# lvm snapshot for menuconfig of old and new kernel [solved]

## duxsco

Hi.

I would like to know whether I can do the following:

Chroot into snapshot and open menuconfig of old kernel:

```
dasa ~ # lvs

  LV        VG   Attr     LSize   Pool Origin Data%  Move Log Copy%  Convert

  root      dasa owi-aos- 200,00g

dasa ~ # lvcreate -l100%FREE -s -n root_snap /dev/dasa/root

dasa ~ # mount /dev/dasa/root_snap /mnt/snap

dasa ~ # rsync -av /boot/ /mnt/snap/boot/

dasa ~ # mount -t proc none /mnt/snap/proc

dasa ~ # mount --rbind /sys /mnt/snap/sys

dasa ~ # mount --rbind /dev /mnt/snap/dev

dasa ~ # chroot /mnt/snap /bin/bash

dasa ~ # source /etc/profile

dasa ~ # export PS1="(chroot) $PS1"

(chroot) dasa ~ # eselect kernel list

Available kernel symlink targets:

  [1]   linux-3.4.41-gentoo *

(chroot) dasa ~ # genkernel --menuconfig --save-config --lvm all
```

Emerge new kernel outside the snapshot and open menuconfig of new kernel in a different terminal window:

```
dasa ~ # emerge -avuDN world

dasa ~ # eselect kernel list

Available kernel symlink targets:

  [1]   linux-3.4.41-gentoo *

  [2]   linux-3.8.8-gentoo

dasa ~ # eselect kernel set 2

dasa ~ # genkernel --menuconfig --save-config --lvm all
```

That way I have the config of the old and new kernel side by side.Last edited by duxsco on Sun Apr 21, 2013 10:52 pm; edited 1 time in total

----------

## linear

Greetings,

Well, if I understand what you are trying to do, you want to grab a copy the file kernel-config-<arch>-<kernel version>-<kernel local version> from the old kernel (READ: inside the snapshot) and compare that with the one from your current kernel?  

The key to what you are trying to do is finding out where genkernel saves it's kernel config files by default; under /etc/kernels/.

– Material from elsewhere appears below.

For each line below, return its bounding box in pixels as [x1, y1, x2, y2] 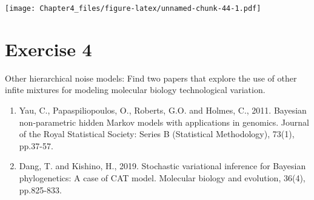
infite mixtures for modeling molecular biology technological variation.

Once you have a copy of each of the kernel configs on your system, you can just do: 

```
 ~ # diff kernel-config-<snapshot arch>-<snapshot kernel version>-<kernel local version> kernel-config-<current arch>-<current kernel version>-<kernel local version>
```

And, I would recommend using CONFIG_LOCALVERSION, if you aren't currently.  It helps you keep track of which kernels you built when and why.  E.g.:

```
CONFIG_LOCALVERSION="-linear-20130401-01"

CONFIG_LOCALVERSION_AUTO=y
```

HTH.  Let us know.

----------

## duxsco

Hi linear. Thanks for the quick response.

I think it's easier to compare two kernels by looking at their configs with menuconfig than running "diff /etc/kernels/kernel-config-x86_64-3.8.8 /etc/kernels/kernel-config-x86_64-3.4.41".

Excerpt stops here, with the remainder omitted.